Let \(p\) denote the number of possible partitions of \(n\). Then \(p\) is also the number of distinct ways in which \(n\) identical balls can be placed in \(n\) identical boxes such that some of the boxes could be empty.

To count the number of possible partitions of \(2n\) into \(n\) parts, consider placing \(2n\) identical balls in \(n\) identical boxes such that all boxes are occupied. One way to do this is to first place one ball in each box, and then distribute the remaining \(n\) balls in the \(n\) boxes. The number of ways we can do the latter is the number of possible partitions of \(n\). Thus, the number of possible partitions of \(2n\) into \(n\) parts is also \(p\). Therefore, the ratio sought is \(1\).

Wonderwice Margera solved this puzzle:

The ratio is \(1\). Any partition of \(2n\) into \(n\) parts corresponds to a unique partition of \(n\) obtained by subtracting \(1\) from each part and ignoring the parts that become \(0\). Similarly, any partition of \(n\) can have at most \(n\) parts. Pad this to \(n\) parts by adding as many zeroes as required. Now add \(1\) to each part.
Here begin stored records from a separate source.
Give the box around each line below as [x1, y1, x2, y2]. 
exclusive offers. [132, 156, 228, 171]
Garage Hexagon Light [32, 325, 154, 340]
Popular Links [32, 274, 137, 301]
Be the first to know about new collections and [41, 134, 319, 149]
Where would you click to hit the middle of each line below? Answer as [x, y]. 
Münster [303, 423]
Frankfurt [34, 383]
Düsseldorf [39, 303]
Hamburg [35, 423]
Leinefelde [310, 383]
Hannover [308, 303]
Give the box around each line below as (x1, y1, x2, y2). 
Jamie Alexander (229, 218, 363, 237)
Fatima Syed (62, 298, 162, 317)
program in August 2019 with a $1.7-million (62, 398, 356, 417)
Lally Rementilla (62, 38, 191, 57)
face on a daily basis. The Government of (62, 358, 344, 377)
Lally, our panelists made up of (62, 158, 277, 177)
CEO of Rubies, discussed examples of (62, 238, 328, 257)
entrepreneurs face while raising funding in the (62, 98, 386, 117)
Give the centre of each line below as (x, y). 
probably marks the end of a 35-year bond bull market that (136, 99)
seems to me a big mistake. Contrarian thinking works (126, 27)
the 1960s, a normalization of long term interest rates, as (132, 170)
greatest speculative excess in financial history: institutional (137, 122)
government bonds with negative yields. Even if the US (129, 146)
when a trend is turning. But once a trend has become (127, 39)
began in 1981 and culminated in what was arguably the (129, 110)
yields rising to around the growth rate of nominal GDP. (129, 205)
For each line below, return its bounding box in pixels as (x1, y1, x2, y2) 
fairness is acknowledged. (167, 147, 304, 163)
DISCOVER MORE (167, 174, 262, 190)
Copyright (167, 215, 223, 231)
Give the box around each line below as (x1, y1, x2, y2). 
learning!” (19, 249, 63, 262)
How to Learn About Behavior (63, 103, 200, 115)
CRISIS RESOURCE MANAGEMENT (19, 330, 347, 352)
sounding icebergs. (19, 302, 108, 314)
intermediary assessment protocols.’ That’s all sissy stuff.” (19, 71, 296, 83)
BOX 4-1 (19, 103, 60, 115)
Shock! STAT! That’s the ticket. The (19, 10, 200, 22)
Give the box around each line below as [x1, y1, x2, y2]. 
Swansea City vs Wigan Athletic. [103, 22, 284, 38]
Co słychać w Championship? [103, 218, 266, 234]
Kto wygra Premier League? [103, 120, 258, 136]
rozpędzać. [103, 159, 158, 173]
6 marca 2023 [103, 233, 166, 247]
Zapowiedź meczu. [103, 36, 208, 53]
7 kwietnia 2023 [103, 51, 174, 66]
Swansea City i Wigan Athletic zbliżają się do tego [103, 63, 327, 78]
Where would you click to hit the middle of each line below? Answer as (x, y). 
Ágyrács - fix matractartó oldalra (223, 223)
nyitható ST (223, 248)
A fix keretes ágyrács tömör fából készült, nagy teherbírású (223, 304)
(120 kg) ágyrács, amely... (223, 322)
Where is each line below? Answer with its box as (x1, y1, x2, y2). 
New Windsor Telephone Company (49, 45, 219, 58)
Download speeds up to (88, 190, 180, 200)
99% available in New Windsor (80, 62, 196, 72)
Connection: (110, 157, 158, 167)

This gives a unique partition of \(2n\) into \(n\) parts corresponding to this partition of \(n\).

Therefore, we get a bijection from the set of partitions of \(2n\) into \(n\) parts to the set of partitions of \(n\), which proves that the two sets have the same cardinality.
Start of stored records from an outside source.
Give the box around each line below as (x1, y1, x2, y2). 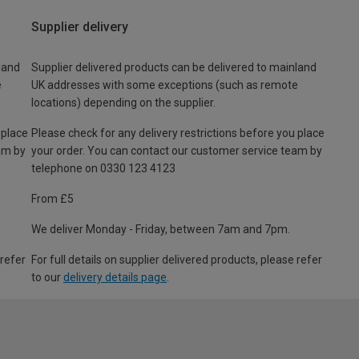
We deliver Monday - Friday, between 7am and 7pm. (31, 223, 290, 236)
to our (31, 271, 63, 284)
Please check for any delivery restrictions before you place (31, 127, 325, 140)
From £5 (31, 192, 74, 206)
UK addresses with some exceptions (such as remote (31, 79, 298, 92)
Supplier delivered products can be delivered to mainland (31, 61, 317, 75)
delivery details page (63, 271, 167, 284)
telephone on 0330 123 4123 (31, 162, 175, 175)
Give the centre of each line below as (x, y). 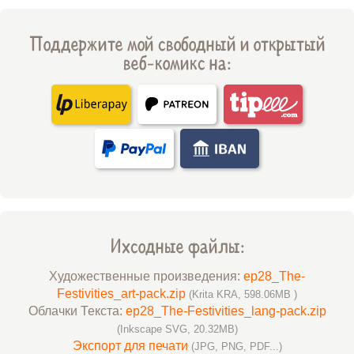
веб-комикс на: (177, 62)
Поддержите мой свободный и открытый (177, 43)
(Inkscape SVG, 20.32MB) (177, 330)
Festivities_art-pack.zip (123, 294)
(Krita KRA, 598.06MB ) (243, 295)
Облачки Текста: (77, 311)
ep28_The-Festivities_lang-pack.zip (226, 311)
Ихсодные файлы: (177, 246)
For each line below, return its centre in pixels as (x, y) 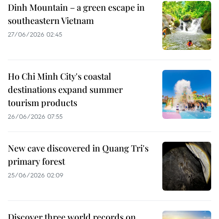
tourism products (43, 103)
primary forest (36, 162)
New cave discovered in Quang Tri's (78, 148)
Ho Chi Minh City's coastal (59, 77)
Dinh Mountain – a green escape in (76, 8)
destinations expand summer (65, 90)
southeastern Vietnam (51, 21)
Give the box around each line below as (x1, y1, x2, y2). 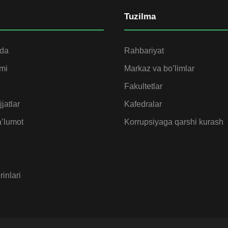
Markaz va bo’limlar (124, 64, 194, 73)
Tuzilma (124, 11, 156, 21)
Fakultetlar (124, 81, 162, 91)
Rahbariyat (124, 46, 164, 55)
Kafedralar (124, 99, 162, 108)
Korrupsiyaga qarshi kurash (124, 117, 223, 126)
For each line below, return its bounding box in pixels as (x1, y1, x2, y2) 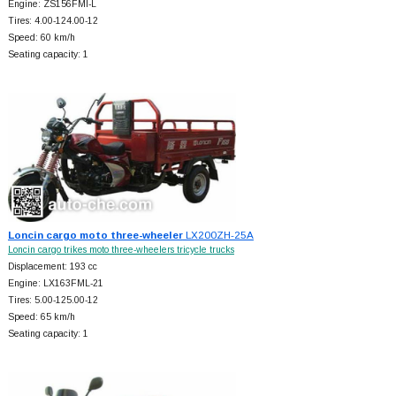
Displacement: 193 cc (7, 262, 97, 272)
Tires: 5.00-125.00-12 (7, 295, 98, 306)
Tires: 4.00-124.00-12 (7, 15, 98, 26)
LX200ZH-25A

An example will make this clear. For \(n = 2\), the partitions of \(n\) are \((2)\) and \((1, 1)\). The partitions of \(2n\) into \(n\) parts are \((3, 1)\) and \((2, 2)\). \((2)\) corresponds to \((2 + 1, 0 + 1) = (3, 1)\). \((1, 1)\) corresponds to \((1 + 1, 1 + 1) = (2, 2)\).
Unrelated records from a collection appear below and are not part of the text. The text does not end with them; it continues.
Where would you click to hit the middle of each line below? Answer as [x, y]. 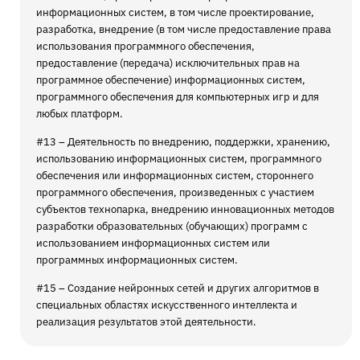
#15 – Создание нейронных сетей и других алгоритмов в [178, 288]
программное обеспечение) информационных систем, [171, 80]
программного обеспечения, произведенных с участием [175, 192]
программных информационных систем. [137, 260]
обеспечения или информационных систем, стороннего [175, 175]
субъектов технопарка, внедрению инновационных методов [185, 209]
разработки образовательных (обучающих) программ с [172, 226]
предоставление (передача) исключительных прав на [168, 63]
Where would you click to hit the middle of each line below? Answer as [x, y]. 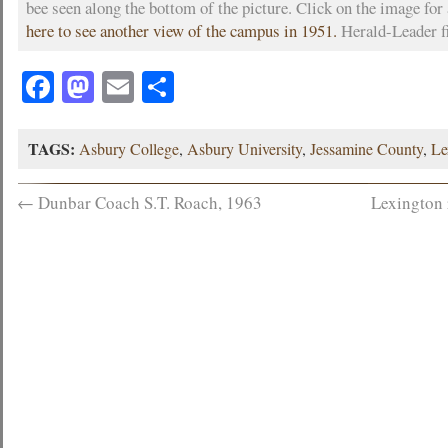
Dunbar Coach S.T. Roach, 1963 [148, 202]
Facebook [115, 86]
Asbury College [129, 148]
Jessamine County [367, 148]
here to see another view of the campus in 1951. [182, 30]
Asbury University [245, 148]
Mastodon [157, 86]
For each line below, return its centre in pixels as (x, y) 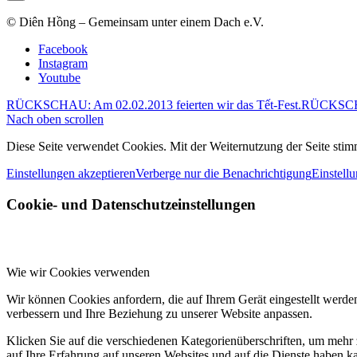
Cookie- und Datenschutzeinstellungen (131, 204)
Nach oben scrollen (55, 120)
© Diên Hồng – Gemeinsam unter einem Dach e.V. (135, 22)
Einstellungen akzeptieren (71, 174)
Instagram (63, 64)
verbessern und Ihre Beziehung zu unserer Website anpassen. (159, 313)
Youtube (59, 78)
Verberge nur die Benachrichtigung (224, 174)
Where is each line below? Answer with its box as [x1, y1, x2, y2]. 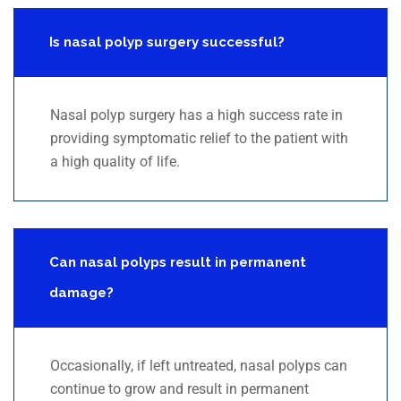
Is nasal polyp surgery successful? [49, 34, 285, 51]
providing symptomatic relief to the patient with [50, 130, 348, 148]
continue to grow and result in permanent [50, 380, 309, 398]
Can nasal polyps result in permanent [49, 254, 306, 271]
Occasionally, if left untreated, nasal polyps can [50, 357, 347, 375]
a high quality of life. [50, 153, 180, 171]
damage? [49, 285, 114, 302]
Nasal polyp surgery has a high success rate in [50, 107, 343, 124]

Ilan Mayer solved this puzzle:

Each partition of \(2n\) into \(n\) parts contains numbers in the range \(1\) to \(n + 1\).

Subtracting \(1\) from each number and discarding the \(0\)s thus results in a partition of \(n\).

Conversely, any partition of \(n\) contains \(1\) to \(n\) numbers. Adding \(0\)s to partitions with less than \(n\) numbers to bring up the total to \(n\) and then adding \(1\) to each number results in a partition of \(2n\) into \(n\) parts.

Thus the ratio is \(1\).

Credit

This is an original puzzle from cotpi.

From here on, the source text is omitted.